Core Concepts
A novel framework for instruction-driven editing of animatable 3D human avatars, which significantly outperforms existing 3D editing methods in producing high-quality, consistent, and faithful edits.
Abstract
The paper presents InstructHumans, a framework for instruction-driven editing of animatable 3D human avatars. Existing text-based editing methods use Score Distillation Sampling (SDS) to distill guidance from generative models, but the authors show that naively using such scores can be harmful to editing as they destroy consistency with the source avatar.
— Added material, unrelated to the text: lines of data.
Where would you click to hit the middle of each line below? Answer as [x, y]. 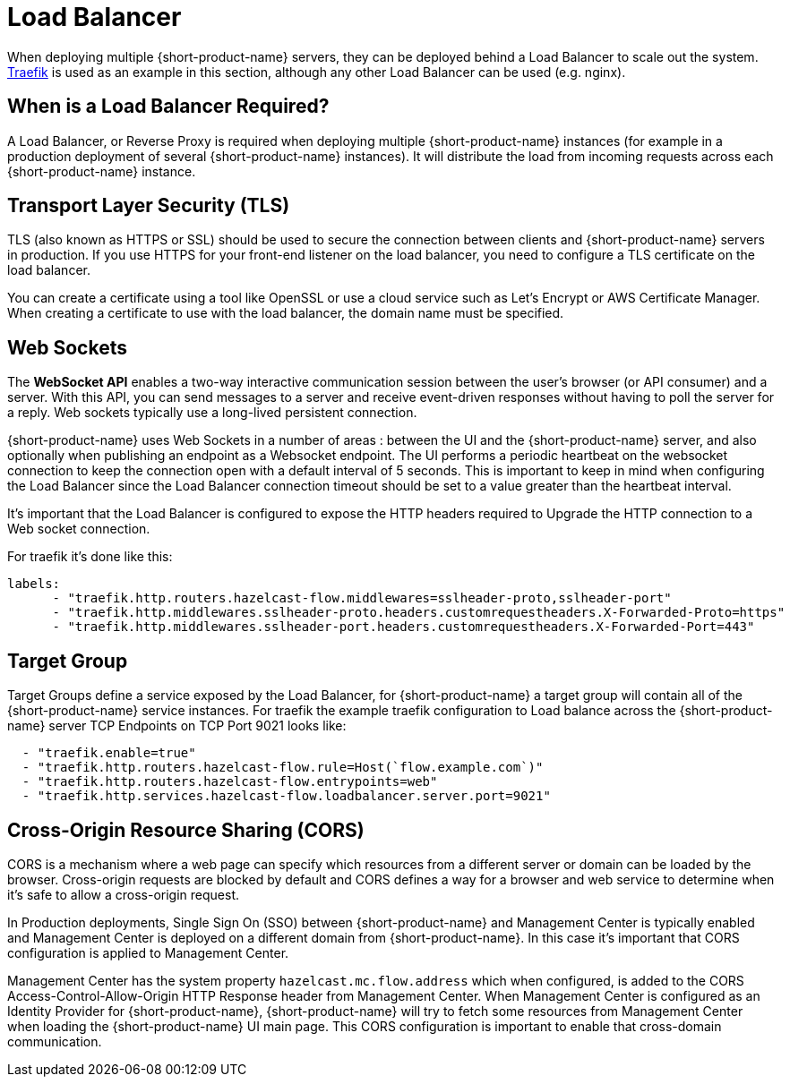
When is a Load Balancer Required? [168, 107]
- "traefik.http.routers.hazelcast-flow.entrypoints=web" [230, 782]
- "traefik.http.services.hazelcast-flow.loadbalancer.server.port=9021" [286, 796]
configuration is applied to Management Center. [148, 952]
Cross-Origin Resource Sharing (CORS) [186, 830]
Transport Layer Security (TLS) [149, 206]
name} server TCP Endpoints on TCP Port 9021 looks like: [177, 726]
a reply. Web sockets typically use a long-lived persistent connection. [212, 413]
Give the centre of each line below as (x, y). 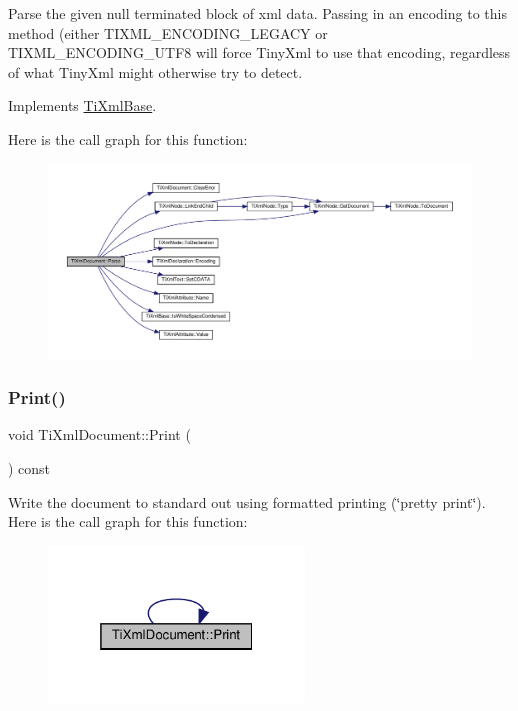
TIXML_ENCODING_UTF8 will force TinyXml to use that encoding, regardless (259, 52)
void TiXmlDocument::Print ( (99, 434)
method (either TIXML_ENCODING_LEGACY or (168, 32)
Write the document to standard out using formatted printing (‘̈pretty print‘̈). (247, 501)
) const (29, 467)
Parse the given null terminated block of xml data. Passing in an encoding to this (257, 13)
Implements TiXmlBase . (82, 105)
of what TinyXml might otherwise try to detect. (155, 71)
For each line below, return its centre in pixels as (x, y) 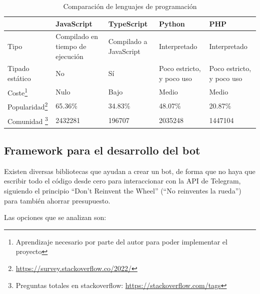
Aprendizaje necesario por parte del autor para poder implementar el (121, 241)
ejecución (69, 56)
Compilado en (77, 36)
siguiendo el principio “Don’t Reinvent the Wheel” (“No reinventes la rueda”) (123, 191)
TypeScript (128, 23)
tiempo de (71, 46)
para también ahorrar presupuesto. (57, 200)
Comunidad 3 (28, 120)
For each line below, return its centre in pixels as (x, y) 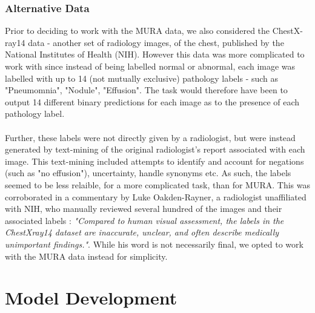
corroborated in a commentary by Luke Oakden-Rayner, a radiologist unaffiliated (156, 196)
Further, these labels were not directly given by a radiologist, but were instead (150, 137)
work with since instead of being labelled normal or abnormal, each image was (150, 66)
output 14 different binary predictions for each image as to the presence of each (152, 101)
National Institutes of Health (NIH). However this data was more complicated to (155, 54)
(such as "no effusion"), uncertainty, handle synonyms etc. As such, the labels (148, 173)
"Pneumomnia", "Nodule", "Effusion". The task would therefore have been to (146, 90)
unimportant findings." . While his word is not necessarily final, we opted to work (154, 244)
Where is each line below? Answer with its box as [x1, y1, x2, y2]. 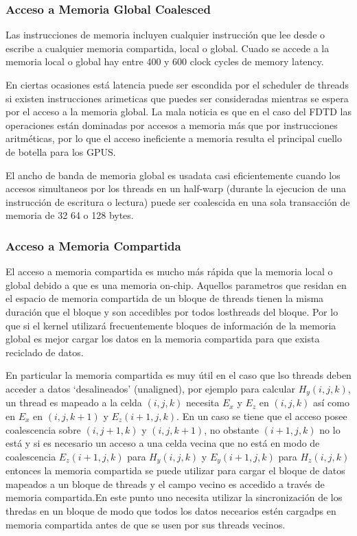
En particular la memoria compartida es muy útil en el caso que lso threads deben [5, 368, 352, 382]
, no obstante [204, 422, 259, 436]
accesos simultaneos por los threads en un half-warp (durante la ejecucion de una [5, 181, 347, 196]
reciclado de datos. [5, 345, 84, 359]
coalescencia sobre [5, 422, 81, 436]
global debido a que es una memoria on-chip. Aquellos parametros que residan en [5, 277, 347, 292]
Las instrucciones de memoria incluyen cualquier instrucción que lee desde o [5, 27, 325, 42]
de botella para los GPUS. [5, 144, 116, 159]
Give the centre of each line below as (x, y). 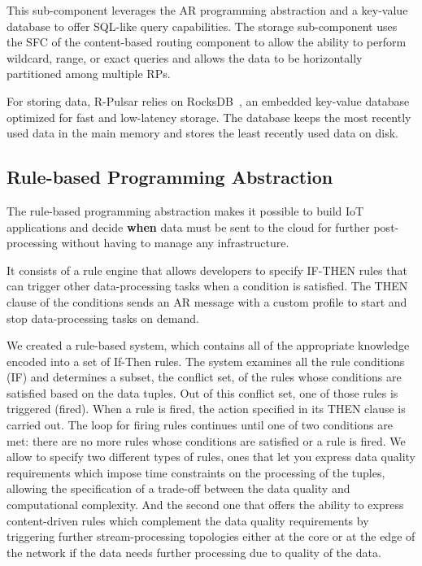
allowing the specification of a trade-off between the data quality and (178, 488)
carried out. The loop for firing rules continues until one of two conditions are (200, 425)
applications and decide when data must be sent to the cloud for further (188, 226)
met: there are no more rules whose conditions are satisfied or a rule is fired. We (206, 440)
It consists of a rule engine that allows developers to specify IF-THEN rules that (207, 270)
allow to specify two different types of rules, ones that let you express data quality (211, 457)
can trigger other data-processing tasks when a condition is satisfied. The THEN (207, 286)
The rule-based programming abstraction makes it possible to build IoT (185, 210)
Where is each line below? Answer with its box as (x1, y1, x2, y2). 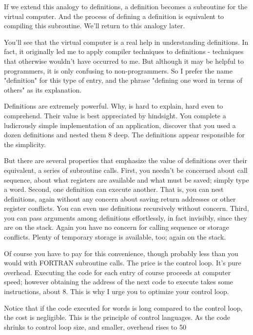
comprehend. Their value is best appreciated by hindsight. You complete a (4, 110, 226, 120)
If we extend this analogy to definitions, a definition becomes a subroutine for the (4, 1, 248, 11)
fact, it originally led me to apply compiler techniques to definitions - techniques (4, 46, 244, 56)
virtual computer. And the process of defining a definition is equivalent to (4, 11, 224, 21)
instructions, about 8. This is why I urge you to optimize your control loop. (4, 286, 229, 297)
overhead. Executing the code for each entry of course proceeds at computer (4, 267, 231, 277)
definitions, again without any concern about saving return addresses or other (4, 193, 236, 204)
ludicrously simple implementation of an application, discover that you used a (4, 120, 236, 130)
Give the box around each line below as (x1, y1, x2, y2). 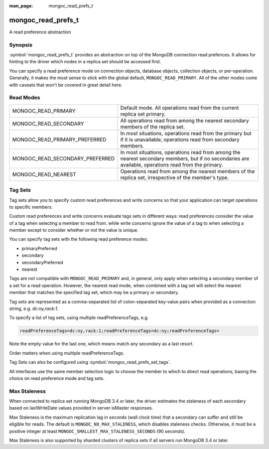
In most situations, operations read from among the (120, 149, 241, 155)
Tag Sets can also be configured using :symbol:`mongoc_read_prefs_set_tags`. (9, 359, 171, 365)
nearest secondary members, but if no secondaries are (120, 155, 250, 162)
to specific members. (9, 204, 53, 210)
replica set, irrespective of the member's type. (120, 174, 229, 181)
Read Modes (9, 94, 40, 101)
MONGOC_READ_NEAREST (12, 171, 77, 178)
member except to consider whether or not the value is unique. (9, 227, 139, 233)
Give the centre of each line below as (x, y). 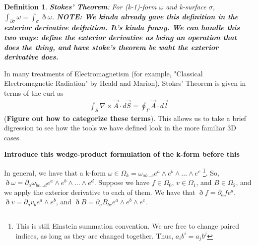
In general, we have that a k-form (55, 172)
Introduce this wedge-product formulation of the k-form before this (122, 154)
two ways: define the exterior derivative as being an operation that (120, 37)
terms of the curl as (34, 92)
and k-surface (186, 6)
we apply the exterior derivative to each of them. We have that (100, 192)
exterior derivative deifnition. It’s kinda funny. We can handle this (122, 28)
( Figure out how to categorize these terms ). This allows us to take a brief (125, 118)
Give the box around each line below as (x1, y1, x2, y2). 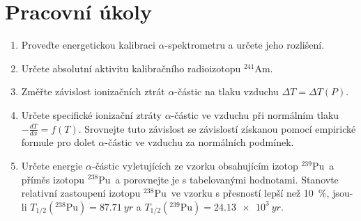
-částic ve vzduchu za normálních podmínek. (105, 135, 294, 149)
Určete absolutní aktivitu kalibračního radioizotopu (21, 60, 241, 75)
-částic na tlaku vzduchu (174, 84, 279, 99)
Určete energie (21, 158, 83, 172)
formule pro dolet (21, 135, 95, 149)
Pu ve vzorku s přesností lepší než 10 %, (154, 186, 330, 200)
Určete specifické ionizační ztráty (21, 107, 162, 122)
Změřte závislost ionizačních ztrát (21, 84, 165, 99)

The authors propose an alternate SDS for Editing (SDS-E) that selectively incorporates subterms of SDS across diffusion timesteps. They further enhance SDS-E with spatial smoothness regularization and gradient-based viewpoint sampling to achieve high-quality edits with sharp and high-fidelity detailing.
InstructHumans significantly outperforms existing 3D editing methods, producing edits that are consistent with the initial avatar while faithful to the textual instructions. The framework can generate animatable 3D human avatars that can be driven by arbitrary SMPL-X poses.
The authors provide a detailed analysis of the different SDS terms and their impact at different timesteps, leading to the design of SDS-E. They also conduct qualitative and quantitative evaluations, including a user study, demonstrating the superiority of their approach over state-of-the-art methods.
Stats
The paper does not contain any key metrics or important figures to support the author's key logics.
Quotes
The paper does not contain any striking quotes supporting the author's key logics.